# Broken rear axle



## rdr202 (Apr 5, 2010)

It's a Craftsman automatic lawn tractor model# 917.270821 that I purchased new back in 1999 . 

Well I finished plowing the heavy wet snow yesterday, started to back into garage when the left rear axle broke off. At least I was done plowing when it happened. 

I use wheel weights and chains to plow my driveway. I'm thinking maybe I should try plowing in the future without the chains to allow the tire to slip putting less force on the transmission. 


Three years ago I had the same thing happen but When the axle broke it also broke the transmission housing. At that time I managed to find a used Hydro Gear #310-650 transaxle on Craigslist for $50.00 a short drive from my house. Problem solved so I thought.


Over the 14 years I've beat the heck out of this machine. Only easy work it ever did was cutting the lawn. 

I used it to haul cut trees out of my lot, pull rocks as big as I could fit into the dump trailer ( most weighed more than the tractor) bags of cement, gravel, stone, loam, firewood, lumber, wearing out every belt, gear and bushing on this machine. 

The Hydro Gear 310-650 transaxle is hard to find do this machine will be down for a while.

Looks like I have to take the garage queen out to start doing the dirty work. It's a Craftsman 24 hp that I got used but in mint condition that I've been using the last year for grass cutting saving me from having to drop plow/ mower deck every spring or fall.



Sent from my iPad using Tractor Forum


----------



## rdr202 (Apr 5, 2010)

Oh, by the way I know this is not a tractor it's a glorified lawn mower, but back in 1999 I didn't have money to get a heavy duty tractor. 

I did however manage to get it to keep up with the heavy work load for 14 years all because I never told it that it wasn't a real tractor but just a Sears lawn mower.


Sent from my iPad using Tractor Forum


----------



## DanielWilson (Feb 2, 2009)

"by the way I know this is not a tractor it's a glorified lawn mower"

Hey, lots of those are on here! That's why there's a whole set of categories for them here.

Sorry about the breakage. This season's snow is taxing plenty of equipment.


----------



## fatjay (Dec 6, 2013)

Don't worry, I beat the living piss out of my MTD lawn mower that I rigged a plow onto. They can take a whooping.

My father blew up the trans in his tractor, I managed to find a complete LT1000 with no engine for $100 on craigslist. Most of those series are the exact same transmission and can be swapped easily. You can also look at MTD and white for parts tractors as I have all 3 and they're the same thing, or can be easily adapted one to the other.


----------



## rdr202 (Apr 5, 2010)

I've been trolling craigslist in search of a dead machine. 

Just a matter of time before I find one that has the right price.

In the mean time I'm stripping off the plow and moving it to my other Craftsman because there is a forecast of snow Sunday and middle of next week. 


Sent from my iPad using Tractor Forum


----------



## cclancy66 (Mar 1, 2015)

*Broken transaxle.*

Have an old ('87) Craftsman 16 hp mower with hard leaky tires.
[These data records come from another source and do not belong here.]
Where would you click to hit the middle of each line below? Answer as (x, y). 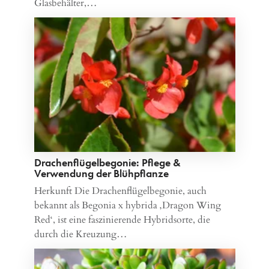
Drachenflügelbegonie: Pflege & (107, 162)
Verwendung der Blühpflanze (101, 173)
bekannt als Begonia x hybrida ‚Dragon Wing (127, 205)
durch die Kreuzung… (80, 234)
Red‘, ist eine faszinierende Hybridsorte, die (122, 219)
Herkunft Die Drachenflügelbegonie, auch (120, 191)
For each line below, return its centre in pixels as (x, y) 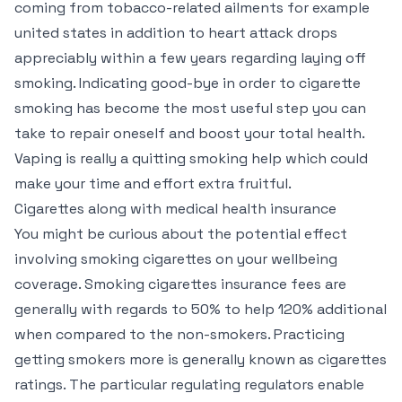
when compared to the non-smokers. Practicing (179, 334)
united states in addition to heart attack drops (176, 33)
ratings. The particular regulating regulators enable (189, 385)
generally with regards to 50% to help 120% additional (201, 309)
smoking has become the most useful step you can (190, 108)
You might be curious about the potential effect (181, 234)
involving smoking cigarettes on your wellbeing (176, 259)
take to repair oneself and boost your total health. (189, 133)
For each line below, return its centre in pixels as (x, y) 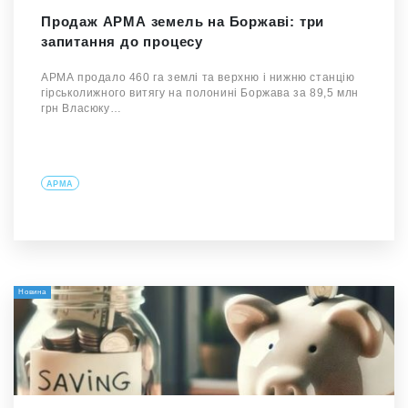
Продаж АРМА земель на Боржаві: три (183, 21)
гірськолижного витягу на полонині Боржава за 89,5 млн (200, 93)
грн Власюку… (82, 108)
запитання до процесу (122, 41)
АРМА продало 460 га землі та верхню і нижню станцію (198, 77)
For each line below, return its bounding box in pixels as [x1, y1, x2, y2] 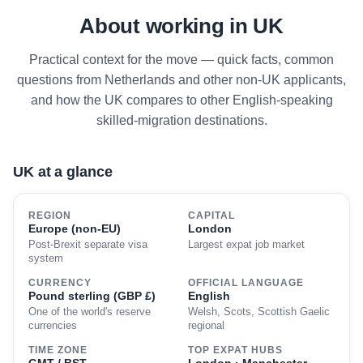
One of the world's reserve [28, 306, 151, 318]
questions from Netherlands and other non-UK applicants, [17, 73, 346, 87]
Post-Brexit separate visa [28, 239, 147, 250]
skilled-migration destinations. [96, 113, 267, 127]
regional [188, 320, 224, 331]
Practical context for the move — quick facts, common [29, 53, 334, 66]
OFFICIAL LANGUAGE [188, 278, 304, 288]
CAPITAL [188, 211, 235, 220]
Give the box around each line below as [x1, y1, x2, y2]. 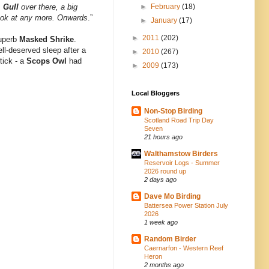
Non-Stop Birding [144, 106, 202, 115]
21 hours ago [144, 133, 183, 141]
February [151, 2, 183, 11]
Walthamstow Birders [144, 149, 218, 158]
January [151, 16, 180, 25]
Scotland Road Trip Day [144, 116, 214, 124]
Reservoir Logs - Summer [144, 159, 220, 166]
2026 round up [144, 167, 186, 175]
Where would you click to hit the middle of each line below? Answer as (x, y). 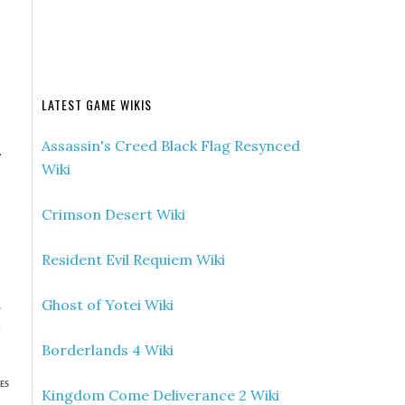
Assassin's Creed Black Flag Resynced (171, 146)
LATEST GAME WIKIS (97, 104)
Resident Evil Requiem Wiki (133, 259)
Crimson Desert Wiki (113, 214)
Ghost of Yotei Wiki (108, 305)
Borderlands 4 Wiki (108, 350)
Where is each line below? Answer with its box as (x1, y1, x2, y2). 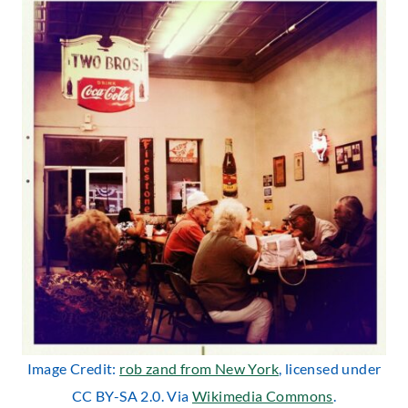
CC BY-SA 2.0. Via (71, 386, 192, 404)
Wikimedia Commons (191, 386, 333, 404)
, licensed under (279, 359, 382, 377)
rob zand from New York (119, 359, 279, 377)
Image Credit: (26, 359, 120, 377)
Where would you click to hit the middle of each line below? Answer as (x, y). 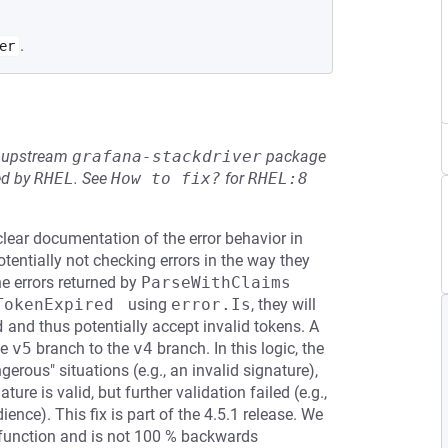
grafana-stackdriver (167, 156)
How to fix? (166, 178)
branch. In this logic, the (238, 348)
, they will (283, 304)
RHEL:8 (278, 178)
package (294, 156)
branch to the (82, 348)
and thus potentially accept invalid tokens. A (161, 326)
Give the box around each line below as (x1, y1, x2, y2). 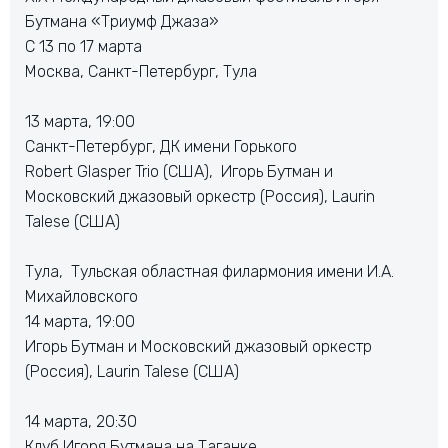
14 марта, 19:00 (25, 312, 135, 331)
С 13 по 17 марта (25, 37, 142, 56)
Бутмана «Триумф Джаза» (25, 12, 219, 31)
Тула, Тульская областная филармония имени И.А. (25, 262, 394, 281)
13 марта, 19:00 (25, 112, 135, 131)
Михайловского (25, 287, 138, 306)
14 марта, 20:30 (25, 412, 137, 431)
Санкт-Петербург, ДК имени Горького (25, 137, 297, 156)
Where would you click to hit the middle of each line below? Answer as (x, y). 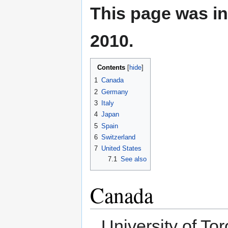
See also (133, 159)
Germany (115, 92)
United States (121, 149)
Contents (111, 68)
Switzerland (118, 137)

Friend gave me ATV wheels/tires from scrapped quad. Cut center of tractor wheel off and welded it to quad wheel from behind. Touched up paint and looks factory. Works awesome! smooth ride and no slipping on the weird hilly areas. After about a year the transaxle exploded. After removal and inspection I can't believe it lasted that long (small cheap, don't think there was an actual bearing in the thing). Found another one for free to keep it going. (different make, almost identical). Looking for a garden tractor transaxle with top drive pulley to upgrade to. All the ones I have found are right side drive pulley. I have a restored Wheel Horse C 141 but this old sears mower runs so damn good I will have to keep looking. Let me know if you have found a solution for your axle issues and good luck!


----------